An initial group of C-1 substituted THIQs (Group I) was prepared via a phosphate-mediated, biomimetic Pictet-Spengler reaction between dopamine hydrochloride and a range of aldehydes (Table 1) (Pesnot et al., 2011). Both the major (6,7-, 1-10a) and minor (7,8-, 1-10b) regioisomers were isolated by preparative HPLC (Guzman et al., 2015). The C-1 alkyl chain length was systematically explored, as previous work had highlighted a longer alkyl chain at this position as having promising activities. C-1 cyclopentyl, 2-methyl benzyl and 3,4-methylenedioxybenzyl moieties were also explored, the latter of which had been present in several active analogues identified previously (Guzman et al., 2015). Moreover, a hydroxyl group at C-8 had also been associated with higher activities in some cases, so both 6,7- and 7,8-regioisomers were generated (Guzman et al., 2015). All compounds were prepared using commercially available aldehydes with the exception of 9a and 9b, for which (m-tolyl)acetaldehyde was prepared from the commercially available alcohol by a Parikh-Doering oxidation (Parikh and Doering, 1967), and 10a and 10b, for which 3,4-(methylenedioxy)phenylacetaldehyde was prepared as previously described (Guzman et al., 2015). Regioisomers 11a and 11b were prepared from a Pictet-Spengler reaction between m-tyramine and hexanal. THIQs 4a.HCl and 11a.HCl were prepared as the hydrochloride salts of their respective free-bases. The enantio-enriched THIQs (1S)-4a.HCl and (1S)-11a.HCl were synthesized using norcoclaurine synthase (TfNCSΔ33) in a biocatalytic Pictet-Spengler reaction between hexanal and dopamine or m-tyramine, respectively (Table 1) and were included in Group I to explore C-1 stereochemistry (Pesnot et al., 2012; Ruff et al., 2012; Lichman et al., 2015).
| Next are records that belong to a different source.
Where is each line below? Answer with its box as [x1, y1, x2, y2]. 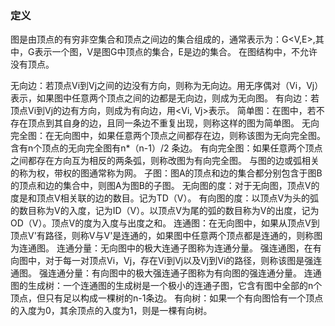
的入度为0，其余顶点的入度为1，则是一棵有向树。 [10, 305, 213, 317]
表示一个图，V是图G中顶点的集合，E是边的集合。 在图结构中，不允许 [34, 46, 318, 58]
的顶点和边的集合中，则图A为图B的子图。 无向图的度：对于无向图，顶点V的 [10, 180, 320, 192]
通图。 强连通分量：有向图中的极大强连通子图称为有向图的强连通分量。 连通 [10, 267, 322, 279]
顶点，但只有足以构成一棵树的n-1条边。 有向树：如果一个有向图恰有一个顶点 [10, 292, 324, 304]
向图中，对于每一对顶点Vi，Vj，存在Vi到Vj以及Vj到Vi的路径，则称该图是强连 [10, 255, 323, 267]
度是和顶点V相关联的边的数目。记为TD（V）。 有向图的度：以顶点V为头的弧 [10, 192, 320, 204]
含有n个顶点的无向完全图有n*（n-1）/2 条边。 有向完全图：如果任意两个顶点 [10, 142, 323, 154]
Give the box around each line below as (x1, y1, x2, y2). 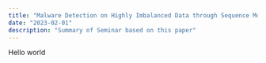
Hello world (8, 48, 46, 57)
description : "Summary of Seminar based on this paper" (8, 26, 196, 34)
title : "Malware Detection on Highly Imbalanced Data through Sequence (8, 11, 249, 20)
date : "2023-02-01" (8, 19, 73, 27)
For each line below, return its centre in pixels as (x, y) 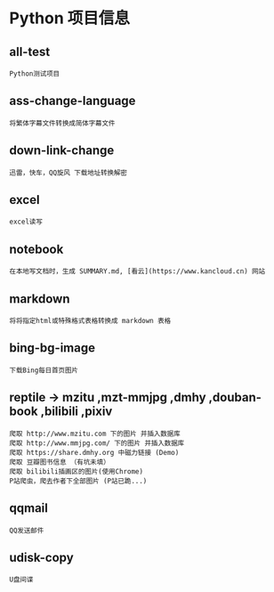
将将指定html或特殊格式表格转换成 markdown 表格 (90, 321)
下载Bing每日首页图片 (44, 370)
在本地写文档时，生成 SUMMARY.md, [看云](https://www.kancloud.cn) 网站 (137, 272)
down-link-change (62, 151)
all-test (30, 51)
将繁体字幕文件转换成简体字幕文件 (62, 123)
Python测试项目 (35, 74)
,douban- (235, 397)
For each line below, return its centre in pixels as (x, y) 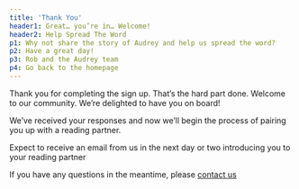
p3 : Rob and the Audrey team (64, 59)
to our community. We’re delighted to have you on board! (115, 103)
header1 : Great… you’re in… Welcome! (80, 26)
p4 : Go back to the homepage (64, 68)
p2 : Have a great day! (52, 51)
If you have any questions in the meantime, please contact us (123, 174)
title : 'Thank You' (46, 18)
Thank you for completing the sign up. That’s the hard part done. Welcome (148, 93)
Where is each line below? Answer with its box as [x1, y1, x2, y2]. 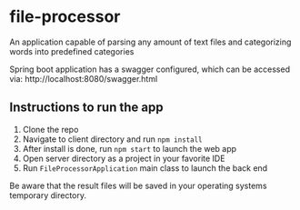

Table 1 Synthesis of Group I THIQs.

Group II was designed primarily to further the exploration of A-ring substituents, including hydroxy substitutions unexplored in Group I; C-5 bromo substitution and A-ring methoxy substituents. A C-1 pentyl chain was retained for all compounds as the most potent and selective compounds in Group I featured this substituent (see below). The initial phenethylamines required for the synthesis of this series were either acquired commercially or prepared by reduction of the appropriate phenylacetonitrile (see supplementary information). Brominated phenethylamines were prepared by bromination and subsequent demethylation of the appropriate methoxy phenethylamines (Scheme S1). THIQs 12-15 were then prepared via a phosphate-mediated Pictet-Spengler reaction (Table 2) (Pesnot et al., 2011). THIQ 16 with a C-7 hydroxyl group was also prepared to compare to 11a which features a C-6 hydroxyl group. The synthesis of 16 (Scheme 1A) began with an initial amide coupling reaction between 4-methoxyphenyethylamine and hexanoic acid to give 17. This was followed by Bischler-Napieralski cyclisation (Heravi et al., 2014) and subsequent imine reduction to afford 18 and 19 as a mixture of regioisomers. These compounds were then demethylated and separated by preparative HPLC to isolate 16 (and 11a; Scheme 1A). Methoxy-substituted THIQs at C-6; C-6 and C-7; or C-6 and C-8 (18, 20 and 21) were synthesized in a similar manner (Scheme 1B) to compare to their hydroxy-substituted counterparts 4a, 11a and 12. First, amides 22-24 were prepared by a Sheppard amidation (Sabatini et al., 2017), before Bischler-Napieralski cyclisation to afford dihydroisoquinolines 25-27, which then underwent imine reduction to give the desired THIQs 18, 20 and 21.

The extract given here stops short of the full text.